Navigate the challenges and advances in dengue vaccine development
Dengue fever, caused by a flavivirus called Denv, is a major global health challenge, putting nearly half of the world's population at risk. Since the early 20th century, the scientific community has faced several challenges to develop effective dengue vaccines. This included a variety of techniques – from using ox bile to weaken DENV to chemical processing of DENV -infected mosquitoes! However, the limitations of these techniques and the urgent need to save millions of people from the infection in their endemic regions led to the development of more sophisticated dengue vaccines. In a recent review published in Pediatric Examination Am...
Navigate the challenges and advances in dengue vaccine development
Dengue fever, caused by a flavivirus called Denv, is a major global health challenge, putting nearly half of the world's population at risk. Since the early 20th century, the scientific community has faced several challenges to develop effective dengue vaccines. This included a variety of techniques – from using ox bile to weaken DENV to chemical processing of DENV -infected mosquitoes!

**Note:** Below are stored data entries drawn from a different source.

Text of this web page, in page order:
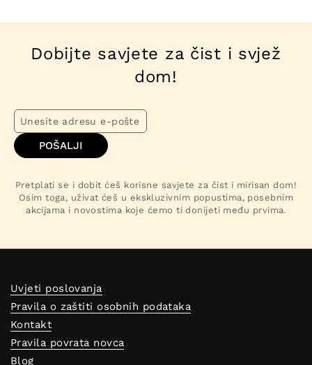
Dobijte savjete za čist i svjež
dom!
POŠALJI
Pretplati se i dobit ćeš korisne savjete za čist i mirisan dom!
Osim toga, uživat ćeš u ekskluzivnim popustima, posebnim
akcijama i novostima koje ćemo ti donijeti među prvima.
Uvjeti poslovanja
Pravila o zaštiti osobnih podataka
Kontakt
Pravila povrata novca
Blog
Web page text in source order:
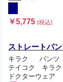
￥5,775(税込)
ストレートパ
キラク
パンツ
テイコク キラク
ドクターウェア

However, the limitations of these techniques and the urgent need to save millions of people from the infection in their endemic regions led to the development of more sophisticated dengue vaccines.
In a recently published review inPediatric examinationOn April 15, 2025, the lead authors, Professor Kevin C. Kain from the University of Toronto, Canada, and Dr. Ran Wang, Associate Professor at Capital Medical University, China, discussed the current status and impact of dengue vaccines such as Cyd-TDV, TAK-003 and Butantan-DV.

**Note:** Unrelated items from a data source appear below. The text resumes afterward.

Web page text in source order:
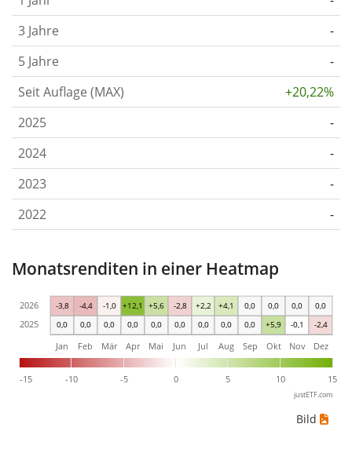
3 Jahre
-
5 Jahre
-
Seit Auflage (MAX)
+20,22%
2025
-
2024
-
2023
-
2022
-
Monatsrenditen in einer Heatmap
0,0 0,0 0,0 0,0 0,0 0,0 0,0 0,0 0,0 +5,9 -0,1 -2,4
-3,8 -4,4 -1,0 +12,1 +5,6 -2,8 +2,2 +4,1 0,0 0,0 0,0 0,0
-15 -10 -5 0 5 10 15
Jan Feb Mär Apr Mai Jun Jul Aug Sep Okt Nov Dez
2025
2026
justETF.com
Bild
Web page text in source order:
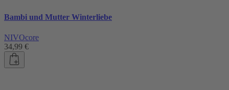
Bambi und Mutter Winterliebe
NIVOcore
34,99 €
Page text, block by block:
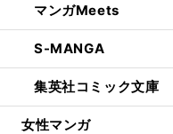
マンガMeets
S-MANGA
集英社コミック文庫
女性マンガ

DENV has four serotypes (DENV-1 to DENV-4) and triggers both protective and pathogenic immune responses. Serotype-specific immune responses are typical when first infected, while secondary infection due to ADE can lead to more severe dengue. “ADE is initiated when immune complexes of DENV and IgG antibodies bind to Fcγ receptors (FCγR) on myeloid cells. This suppresses antiviral defenses and improves viral replication. “explains Professor Cain. This is an important aspect to consider when designing vaccines for dengue.
The review highlights findings and implications from three dengue vaccines - CYD-TDV (Dengvaxia) - was the first licensed dengue vaccine and demonstrated efficacy in phase III clinical trials. However, it was found to have reduced protection against DENV-1, DENV-2 and DENV-3. In addition, this vaccine was only recommended for people with confirmed DENV infection, which limited its practical use. Furthermore, the three-dose, 12-month vaccination system has been particularly difficult to achieve in resource-limited settings. For these reasons, Cyd-TDV has been withdrawn from widespread use, although WHO still recommends it for people aged 9 to 45 years with prior DENV infection.

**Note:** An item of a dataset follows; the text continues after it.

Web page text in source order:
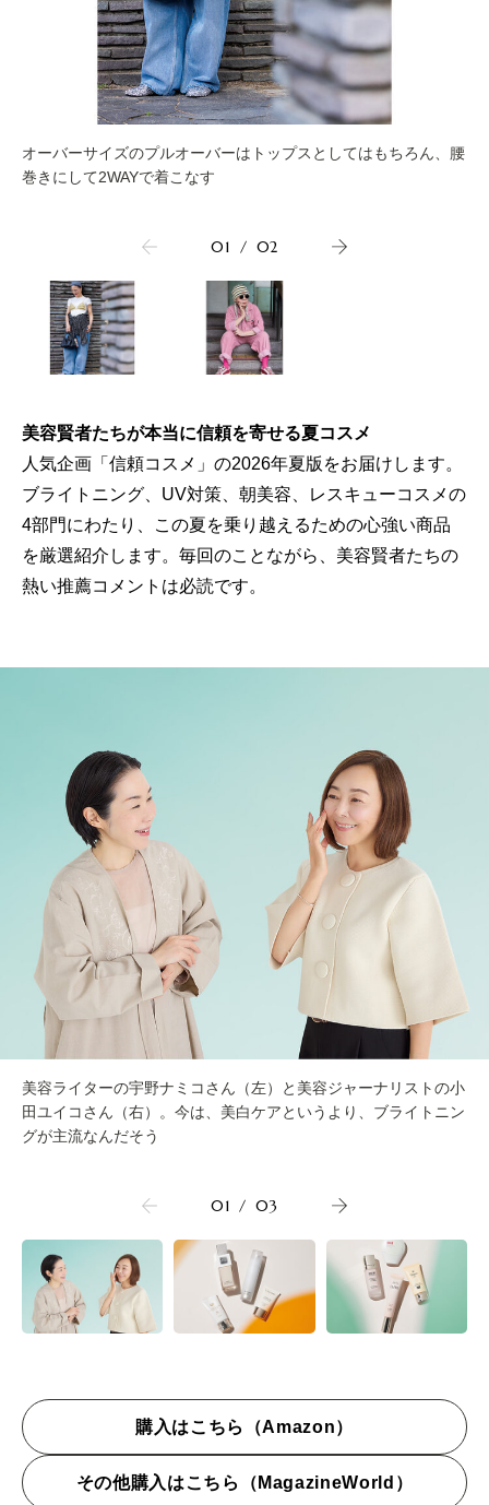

The second vaccine - TAK-003 - was evaluated over a four-and-a-half year Phase III trial in eight countries where dengue is endemic. With an overall efficacy of 61.2% (against current dengue infection) and 84.1% (against hospitalized cases), it provided strong protection against DENV-1 and DENV-2 serotypes. However, due to the insufficient number of cases of the other two serotypes, the effectiveness of TAK-003 against them could not be evaluated. This vaccine has a two-dose regimen, which presents logistical challenges as in the case of Cyd-TDV.
In contrast to the above cases, the Butantan DV vaccine with its single-dose regimen proved to have an advantage over the others in facilitating vaccination where health facilities were limited. Dr. Wang further explains about this vaccine, “A 2-year analysis reported an overall efficacy of 73.6% in sero-naïve individuals and 89.2% in patients with prior dengue exposure, with protection against DENV-1 (89.5%) and DENV-2 (69.6%)"Also, in a study that spanned more than 3 years, Butantan-DV showed an 89% reduction in severe dengue and dengue with warning signs. However, the effectiveness of this vaccine against DENV-3 and DENV-4 is not yet established. However, current dengue vaccines have yet to be effective in reducing severe and fatal dengue in clinical trials.
The possibility of severe dengue following vaccination was a significant challenge, particularly viewed by ADE. In non-neutralizing, cross-reactive antibodies, recognizing conserved epitopes of the DENV coat protein, it triggers immune responses that weaken antiviral activity, leading to severe disease. “Understanding the role of conserved epitopes and FCγ R signaling in ADE is critical to dengue vaccine development, and real-world ADE problems can only be revealed through efficacy studies in Phase IV clinical trials of vaccines. “Comments Professor Cain.
Looking forward, global collaboration between researchers, health authorities and vaccine developers will be essential to advance dengue vaccine research. Future efforts should explore different platforms such as mRNA vaccines and focus on preventing ADE. Priorities include: 1) Phase IV trials to refine strategies, 2) vaccines that are adaptable to populations and serotypes, and 3) region-specific formulations that target local DENV variants.
With global collaboration, advanced vaccine platforms, and a better understanding of ADE, we can finally be on the path to eliminating dengue.
Sources:
Wang, R.,et al.(2025). Advancing dengue vaccine development: Challenges, innovations, and the path toward global protection. Pediatric investigation. doi.org/10.1002/ped4.70005.